#### PROBLEM TO SOLVE:
In full and unchanged, set down the entries that follow, with no images.

[Items from a dataset]
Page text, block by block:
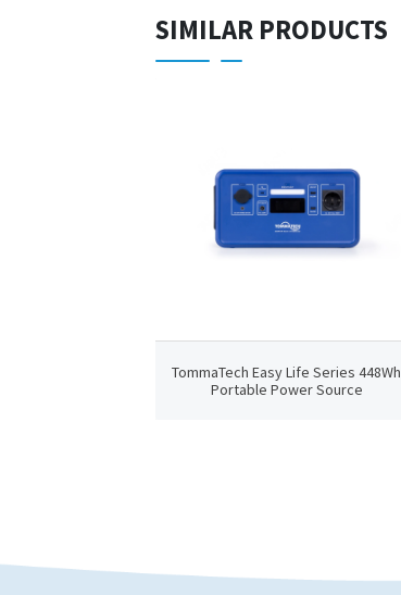
SIMILAR PRODUCTS
TommaTech Easy Life Series 448Wh
Portable Power Source
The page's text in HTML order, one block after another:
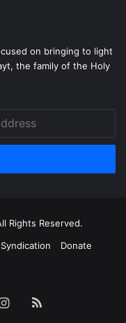
on bringing to light
the family of the Holy
Rights Reserved.
Syndication
Donate
Instagram
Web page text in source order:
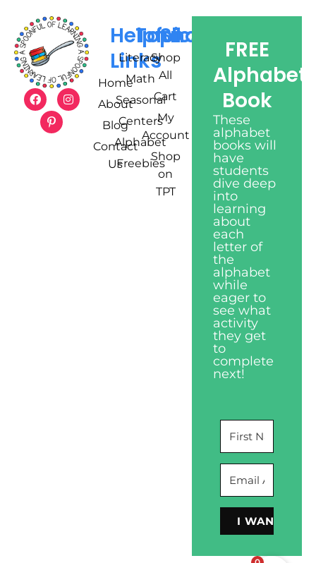
Helpful
Links
Home
About
Blog
Contact
Us
Topics
Literacy
Math
Seasonal
Centers
Alphabet
Freebies
Shop
Shop
All
Cart
My
Account
Shop
on
TPT
FREE
Alphabet
Book
These
alphabet
books will
have
students
dive deep
into
learning
about
each
letter of
the
alphabet
while
eager to
see what
activity
they get
to
complete
next!
I WANT
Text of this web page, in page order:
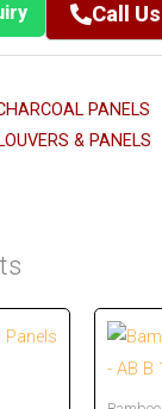
Call Us
PANELS
& PANELS
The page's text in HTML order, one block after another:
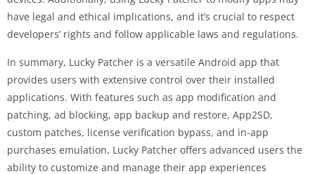
have legal and ethical implications, and it’s crucial to respect
developers’ rights and follow applicable laws and regulations.
In summary, Lucky Patcher is a versatile Android app that
provides users with extensive control over their installed
applications. With features such as app modification and
patching, ad blocking, app backup and restore, App2SD,
custom patches, license verification bypass, and in-app
purchases emulation, Lucky Patcher offers advanced users the
ability to customize and manage their app experiences
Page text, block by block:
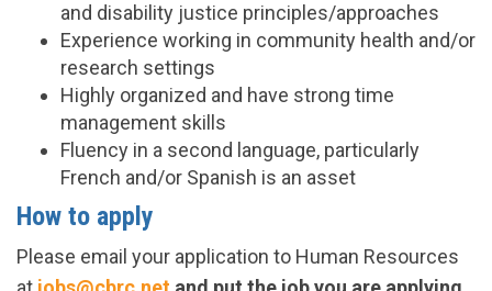
and disability justice principles/approaches
Experience working in community health and/or
research settings
Highly organized and have strong time
management skills
Fluency in a second language, particularly
French and/or Spanish is an asset
How to apply
Please email your application to Human Resources
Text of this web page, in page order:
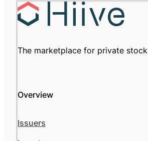
The marketplace for private stock
Overview
Issuers

#### RESULT:
Page text, block by block:
SIMILAR PRODUCTS
TommaTech Easy Life Series 448Wh
Portable Power Source
The page's text in HTML order, one block after another:
on bringing to light
the family of the Holy
Rights Reserved.
Syndication
Donate
Instagram
Web page text in source order:
Helpful
Links
Home
About
Blog
Contact
Us
Topics
Literacy
Math
Seasonal
Centers
Alphabet
Freebies
Shop
Shop
All
Cart
My
Account
Shop
on
TPT
FREE
Alphabet
Book
These
alphabet
books will
have
students
dive deep
into
learning
about
each
letter of
the
alphabet
while
eager to
see what
activity
they get
to
complete
next!
I WANT
Text of this web page, in page order:
Call Us
PANELS
& PANELS
The page's text in HTML order, one block after another:
have legal and ethical implications, and it’s crucial to respect
developers’ rights and follow applicable laws and regulations.
In summary, Lucky Patcher is a versatile Android app that
provides users with extensive control over their installed
applications. With features such as app modification and
patching, ad blocking, app backup and restore, App2SD,
custom patches, license verification bypass, and in-app
purchases emulation, Lucky Patcher offers advanced users the
ability to customize and manage their app experiences
Page text, block by block:
and disability justice principles/approaches
Experience working in community health and/or
research settings
Highly organized and have strong time
management skills
Fluency in a second language, particularly
French and/or Spanish is an asset
How to apply
Please email your application to Human Resources
Text of this web page, in page order:
The marketplace for private stock
Overview
Issuers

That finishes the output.